Исибэйл молчал. Да и тихое журчание слов Эвена поглощала снежная ночь. Затем младший Насхайм заговорил громче:
— Люди стали замечать, как по-особенному я отношусь к нему. Люди всегда все замечают: лишнюю улыбку, взгляд, что задерживается на лице дольше обычного, едва ощутимое касание рукой… Люди все замечают. И они… они возненавидели моего Эвера… Возненавидели за верность выбранному пути. Возненавидели за то, что его не могу ненавидеть я.
— Господин…
— Молчи! — Эвен блеснул на него помутневшим стеклом глаз. — Он предупреждал меня… Предупреждал, что подобно ученикам сына Божьего я отрекусь от него и сделаю это не единожды… И я отрекся. Я сам не понял, как мог пойти на такое. А когда одумался, было слишком поздно.
Исибэйл, — была ни была! — переложил второй факел в левую руку, опустился на снег рядом со своим господином и медленно, по дюйму, начал протягивать правую к широкой ладони с длинными пальцами, что вновь была на холодном могильном снегу.
Сделал глубокий вдох и накрыл своей рукой эти замерзающие пальцы. Эвен не отдернул руки. Сам извернул ее и скрепил пальцами их ладони. А Исибэйл почувствовал, как внутри все дробится и по новой собирается в целое. Он бы и сердце это озябшее рад был согреть… Да разве позволят ему?
Не размыкая их рук, свободной рукой Эвен достал из потайного кармана маленький крест и, поцеловав его, убрал обратно. Затем, все же, отпустил руку мальчика и сказал:
— Пора возвращаться. Кому о месте этом скажешь — сам лично вздерну тебя на первой осине, как паскудного проклятого предателя!
— Зачем вы говорите мне такое, господин? — Исибэйл встал на ноги. — Я никогда не предам вас. Пусть пытают меня. Пусть жизни на раз лишают, а вас не выдам. Не отрекусь от вас.
Мальчик тогда сказал все, как чувствовал. Только не ведомо ему было, что весь обратный путь Эвен будет думать о его словах.
***
— Где для ночлега себе место нашел? — спросил мальчика господин, когда они снова оказались внутри его шатра.
— Там, на повозке между мешков с пшеном. И костер совсем близко.
— А к утру зуб на зуб попадать не будет?
Исибэйл не нашелся, что ответить. Эвен оглядел свою наспех сооруженную постель из шкур животных, затем вновь обратился взором к Исибэйлу.
— Можешь… — слова застряли у него в груди. Вместо того, чтобы закончить, он взял волчью шкуру, что должна была служить ему подушкой, снял с плечей мех и все это бросил прямо в руки Исибэйлу:
— Укроешься… Небо прояснилось, холоднее станет.
Исибэйл прошептал благодарность, но с места так и не двинулся.
— Что встал? Почему не уходишь?! — вновь очерствел голос Эвена.
— Вы не отпустили меня, — все тем же шепотом ответил Исибэйл.
Эвен повернулся к нему полубоком. Запрокинув назад голову, он хрипло отдал последнее на сегодня распоряжение мальчику:
— Иногда мне кажется, что я никогда уже не смогу сделать этого… не смогу тебя отпустить… Ложись спать. Скоро караульных менять будут.

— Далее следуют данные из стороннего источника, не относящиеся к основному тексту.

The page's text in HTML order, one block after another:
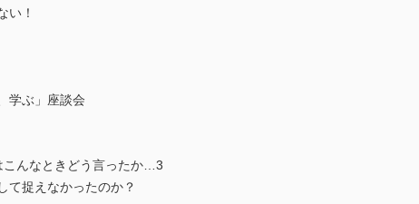
い！
学ぶ」座談会
こんなときどう言ったか…3
て捉えなかったのか？

========== 8. Unforgiven ==========
…All that no one sees
you see what’s inside of me,
Every nerve that hurts you heal
deep inside of me,
You don’t have to speak — i feel*…
На новом месте ждали старые заботы. Мальчику была поручена привычная работа: знай-успевай помогать на кухне и на дворе.
Вроде бы все, как обычно. Но там, на своей земле, это было «своим», привычным. И даже дом старшего господина Насхайма уже перестал казаться Хельхеймом.
Здесь против Исибэйла были новая земля, новые стены и новые люди.
Эвен же, казалось, напротив, преобразился, едва ли они вступили на землю северных владений Насхаймов. Мальчик тогда думал, они больше всего напоминают ему о все еще далеких берегах Скандинавии, куда должны держать путь по весне. Вот господин и радуется.
Правда, от такого расположения духа Эвена Исибэйлу мало что досталось. Мальчик словно перестал для него существовать. Прекратились даже придирки по любой мелочи и грубые окрики без повода. Уже больше двух недель были они на новом месте, а Эвен не то, чтобы словом не обмолвился с ним — он и косым взглядом не задел лица Исибэйла. Даже приказы его и распоряжения доходили до мальчика через третьих людей.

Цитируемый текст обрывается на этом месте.